**ABOUT THIS EXERCISE**
Entries follow. Give back exactly the lines starting at the one containing "checkSpecificParams [9, 81, 65, 88]" and ending at the one containing "prepareBarcode [9, 94, 51, 101]", and no other lines.

--- DATASET CONTENT Enclosed Below ---

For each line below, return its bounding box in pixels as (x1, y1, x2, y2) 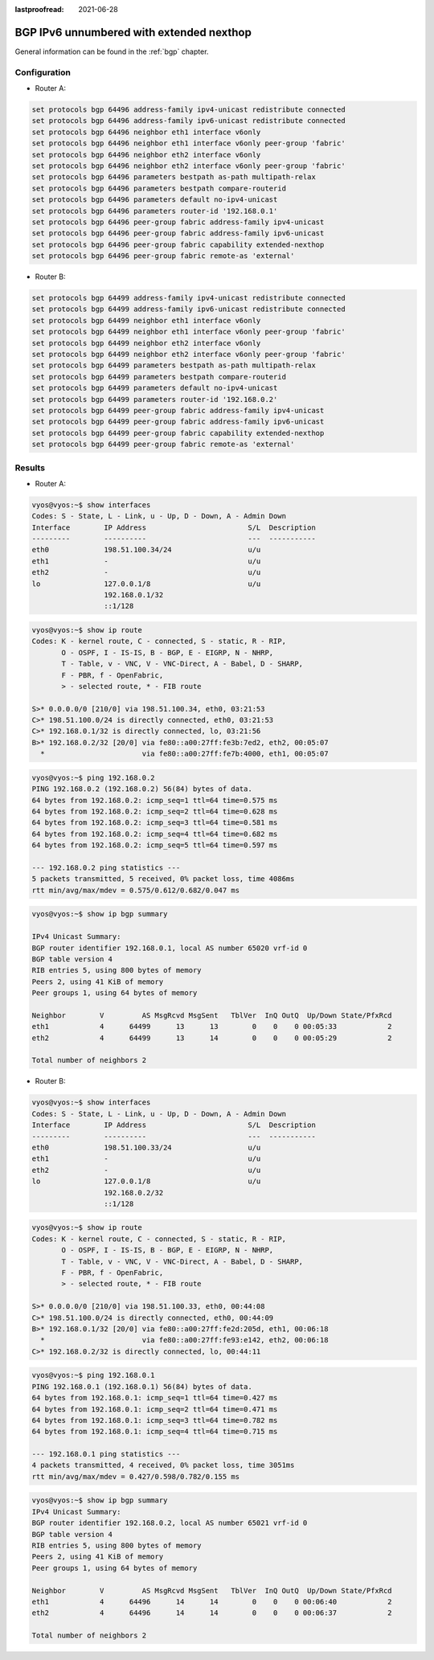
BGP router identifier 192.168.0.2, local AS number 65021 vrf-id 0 (31, 1519, 308, 1527)
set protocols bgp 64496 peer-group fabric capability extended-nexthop (31, 240, 325, 249)
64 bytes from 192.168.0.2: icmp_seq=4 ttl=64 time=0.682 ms (31, 829, 278, 838)
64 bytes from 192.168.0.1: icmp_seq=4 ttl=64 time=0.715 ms (31, 1427, 278, 1437)
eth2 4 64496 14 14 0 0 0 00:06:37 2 (31, 1609, 393, 1617)
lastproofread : (14, 5, 64, 14)
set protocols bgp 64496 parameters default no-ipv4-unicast (31, 195, 278, 204)
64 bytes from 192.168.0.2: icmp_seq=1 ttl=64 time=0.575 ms (31, 796, 278, 805)
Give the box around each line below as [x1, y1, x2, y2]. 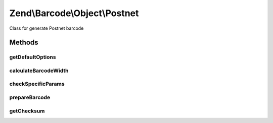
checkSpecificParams [9, 81, 65, 88]
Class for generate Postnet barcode [9, 25, 84, 31]
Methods [9, 38, 38, 47]
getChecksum [9, 107, 45, 114]
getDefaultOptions [9, 53, 56, 60]
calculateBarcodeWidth [9, 67, 69, 74]
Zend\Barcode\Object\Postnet [9, 8, 139, 19]
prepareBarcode [9, 94, 51, 101]
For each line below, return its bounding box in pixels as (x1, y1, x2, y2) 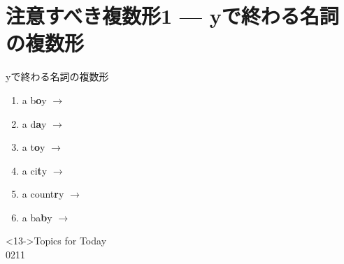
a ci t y (22, 163, 48, 177)
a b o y (22, 92, 47, 107)
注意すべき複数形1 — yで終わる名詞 (6, 1, 339, 30)
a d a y (22, 116, 47, 131)
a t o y (22, 140, 45, 154)
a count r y (22, 186, 64, 201)
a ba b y (22, 210, 52, 224)
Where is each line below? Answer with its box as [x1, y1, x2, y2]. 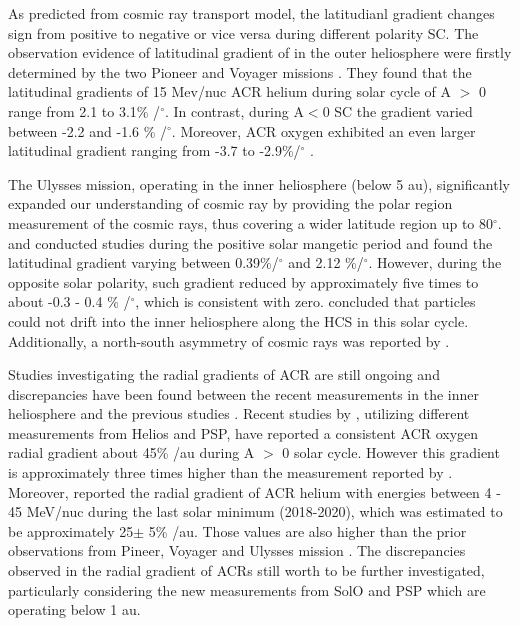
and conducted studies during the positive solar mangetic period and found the [8, 232, 493, 253]
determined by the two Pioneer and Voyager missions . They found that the [8, 61, 472, 82]
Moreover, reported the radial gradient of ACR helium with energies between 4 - [8, 481, 501, 502]
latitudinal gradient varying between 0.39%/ [8, 252, 279, 273]
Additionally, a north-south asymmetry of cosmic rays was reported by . [8, 330, 450, 351]
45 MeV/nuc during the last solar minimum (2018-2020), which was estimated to [8, 501, 503, 522]
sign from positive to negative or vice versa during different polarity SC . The [8, 22, 479, 43]
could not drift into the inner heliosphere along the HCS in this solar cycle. [8, 310, 469, 331]
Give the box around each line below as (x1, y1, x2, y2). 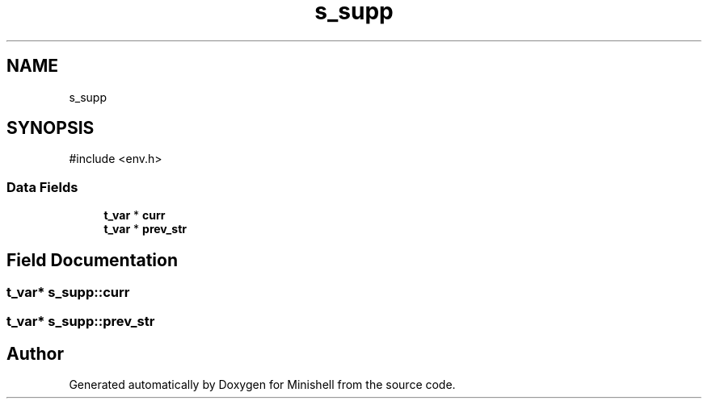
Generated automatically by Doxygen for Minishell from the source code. (69, 378, 456, 392)
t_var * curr (103, 208, 166, 223)
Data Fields (6, 178, 78, 195)
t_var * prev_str (103, 222, 187, 236)
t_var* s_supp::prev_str (6, 313, 155, 330)
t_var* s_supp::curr (6, 284, 130, 301)
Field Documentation (6, 249, 178, 270)
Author (6, 343, 64, 364)
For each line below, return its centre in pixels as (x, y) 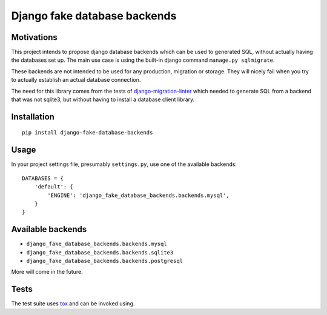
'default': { (54, 187)
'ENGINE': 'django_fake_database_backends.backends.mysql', (138, 195)
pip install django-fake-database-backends (88, 133)
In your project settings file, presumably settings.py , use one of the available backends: (124, 164)
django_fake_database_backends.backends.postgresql (105, 261)
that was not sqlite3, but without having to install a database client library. (103, 99)
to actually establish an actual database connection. (76, 80)
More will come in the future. (47, 272)
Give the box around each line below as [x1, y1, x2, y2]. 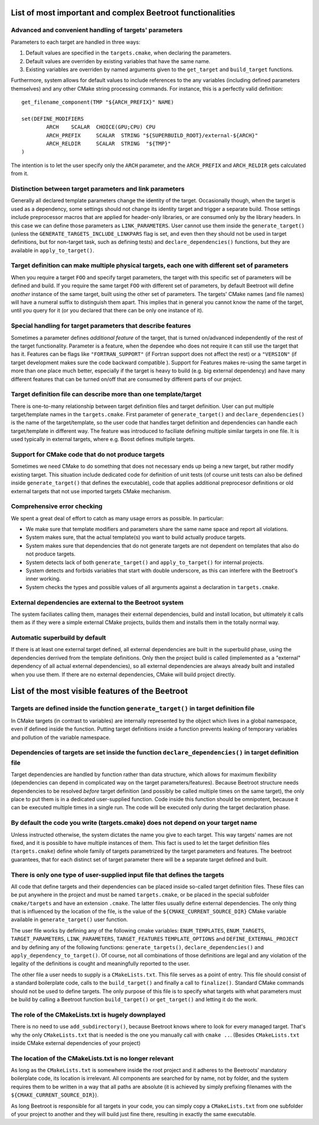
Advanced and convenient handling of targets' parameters [11, 26, 183, 34]
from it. [11, 170, 29, 177]
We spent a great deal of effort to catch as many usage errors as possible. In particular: [11, 515, 224, 522]
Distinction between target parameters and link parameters [11, 185, 185, 192]
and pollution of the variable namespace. [11, 734, 110, 741]
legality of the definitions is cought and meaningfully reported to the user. [11, 960, 190, 967]
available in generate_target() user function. [11, 916, 128, 923]
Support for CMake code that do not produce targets [11, 450, 165, 458]
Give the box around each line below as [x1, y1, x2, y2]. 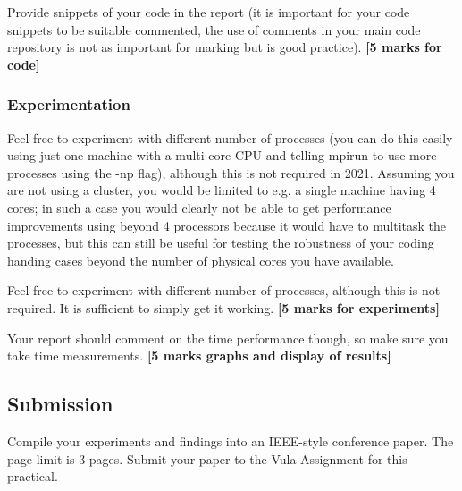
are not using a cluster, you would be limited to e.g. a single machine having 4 [7, 181, 436, 199]
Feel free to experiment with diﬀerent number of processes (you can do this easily [7, 128, 453, 147]
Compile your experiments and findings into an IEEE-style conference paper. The [7, 431, 454, 450]
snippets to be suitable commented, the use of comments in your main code [7, 20, 421, 38]
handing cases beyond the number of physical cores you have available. [7, 250, 394, 269]
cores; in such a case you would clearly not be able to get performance [7, 198, 391, 216]
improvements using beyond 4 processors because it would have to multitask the [7, 216, 447, 234]
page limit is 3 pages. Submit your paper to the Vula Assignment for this [7, 449, 407, 468]
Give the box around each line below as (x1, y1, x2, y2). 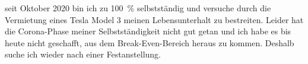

--- End of Enclosed DATASET CONTENT ---

**SOLUTION**
checkSpecificParams [9, 81, 65, 88]
Class for generate Postnet barcode [9, 25, 84, 31]
Methods [9, 38, 38, 47]
getChecksum [9, 107, 45, 114]
getDefaultOptions [9, 53, 56, 60]
calculateBarcodeWidth [9, 67, 69, 74]
Zend\Barcode\Object\Postnet [9, 8, 139, 19]
prepareBarcode [9, 94, 51, 101]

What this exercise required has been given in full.